Karara karşı, davalı tasfiye memuru vekilince istinaf yoluna başvurulmuştur.
Bölge adliye mahkemesince tüm dosya kapsamına göre, kararının usul ve esas yönünden hukuka uygun olduğu gerekçesiyle istinaf isteminin esastan reddine karar verilmiştir.
Kararı, davalı tasfiye memuru vekili temyiz etmiştir.
Yapılan yargılama ve saptanan somut uyuşmazlık bakımından uygulanması gereken hukuk kuralları gözetildiğinde İlk Derece Mahkemesince verilen kararda bir isabetsizlik olmadığının anlaşılmasına göre yapılan istinaf başvurusunun HMK'nın 353/b-1 maddesi uyarınca Bölge Adliye Mahkemesince esastan reddine ilişkin kararın usul ve yasaya uygun olduğu kanısına varıldığından Bölge Adliye Mahkemesi kararının onanmasına karar vermek gerekmiştir.

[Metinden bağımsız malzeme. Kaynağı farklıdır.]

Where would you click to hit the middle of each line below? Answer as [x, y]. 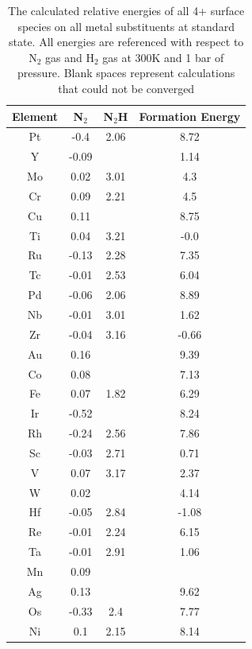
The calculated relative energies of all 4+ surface [126, 10]
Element [35, 116]
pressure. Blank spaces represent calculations [126, 73]
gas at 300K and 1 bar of [163, 57]
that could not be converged [126, 88]
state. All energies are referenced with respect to [126, 42]
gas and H [69, 57]
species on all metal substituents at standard [126, 26]
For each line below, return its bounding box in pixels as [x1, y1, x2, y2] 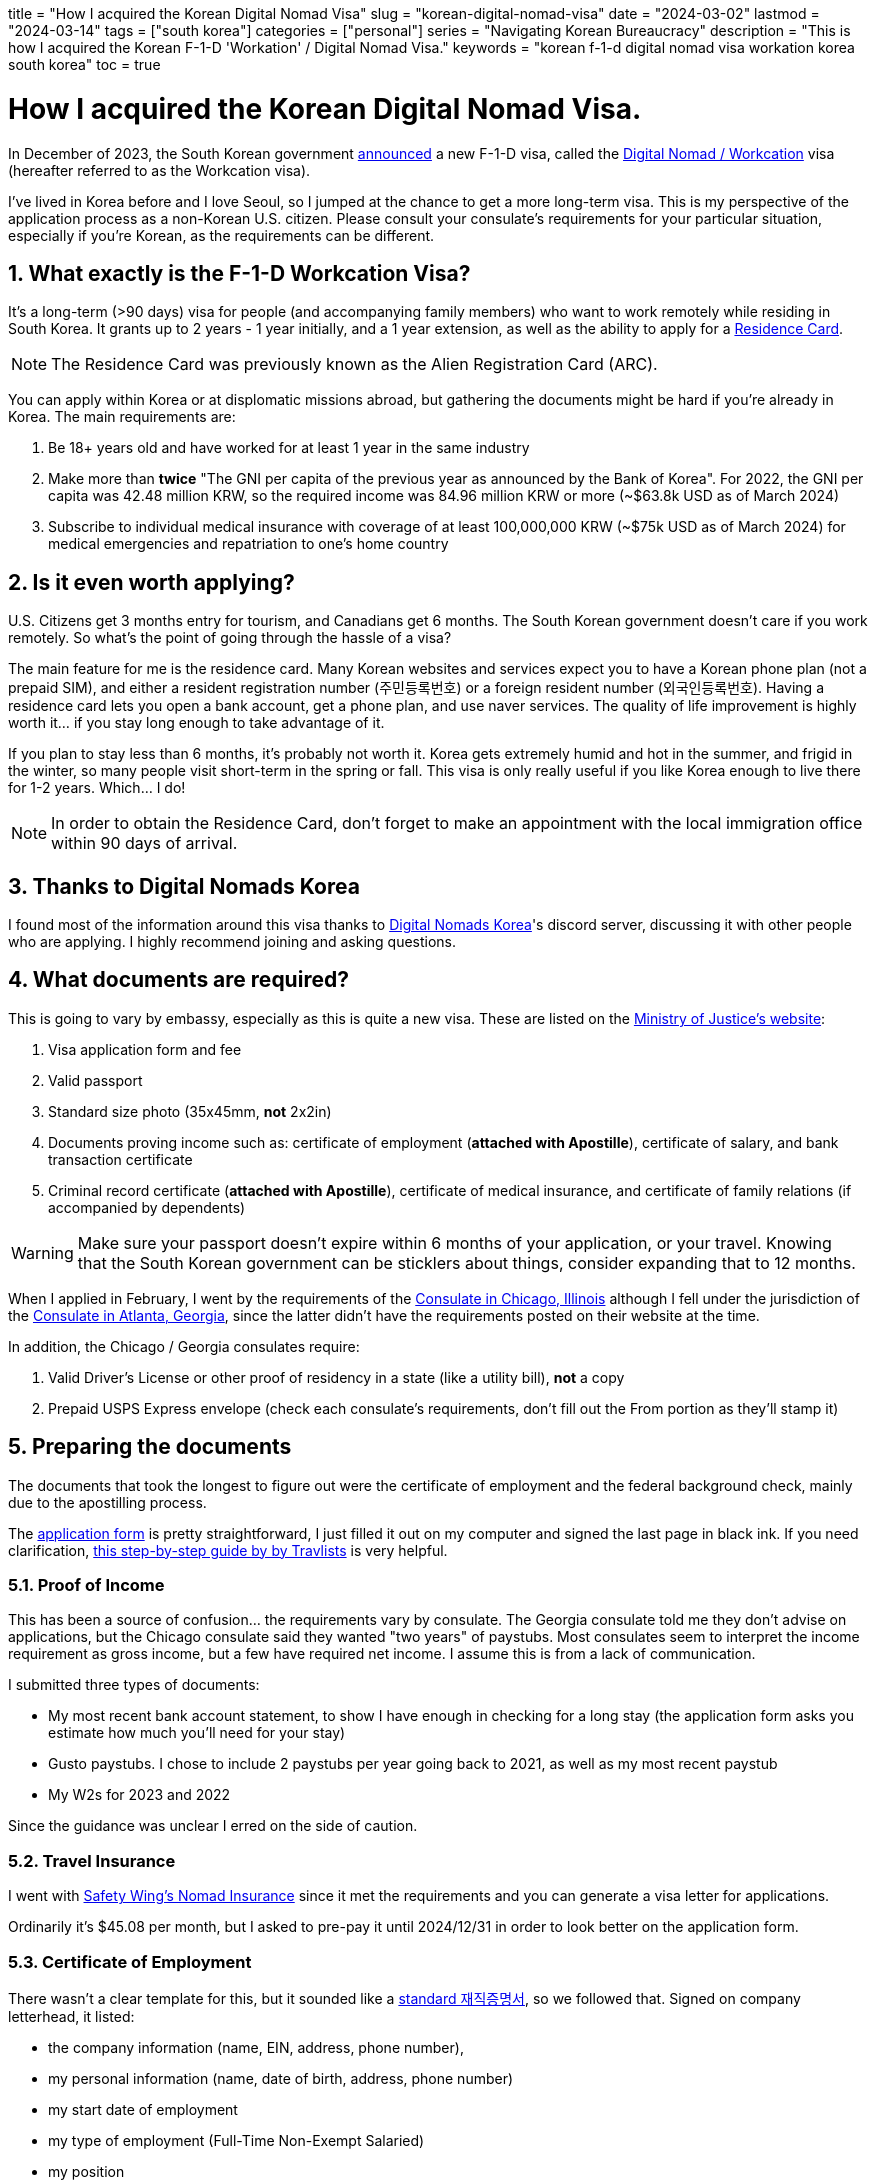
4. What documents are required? [8, 967, 349, 993]
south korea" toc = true [8, 56, 161, 73]
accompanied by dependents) [48, 1198, 246, 1216]
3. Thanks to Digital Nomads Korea [8, 873, 360, 899]
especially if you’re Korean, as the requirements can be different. [8, 226, 435, 244]
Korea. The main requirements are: [8, 408, 236, 426]
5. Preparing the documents [8, 1434, 292, 1460]
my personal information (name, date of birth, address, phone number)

SONUÇ: Yukarda açıklanan nedenlerle, davalı tasfiye memuru ... vekilinin temyiz isteminin reddi ile Bölge Adliye Mahkemesince verilen kararın HMK'nın 370/1. maddesi uyarınca ONANMASINA, HMK'nın 372. maddesi uyarınca işlem yapılmak üzere dava dosyasının İlk Derece Mahkemesine, kararın bir örneğinin Bölge Adliye Mahkemesine gönderilmesine, aşağıda yazılı bakiye 21,40 TL temyiz ilam harcının temyiz eden davalı tasfiye memuru ...'den alınmasına, 23/03/2022 tarihinde kesin olarak oybirliğiyle karar verildi.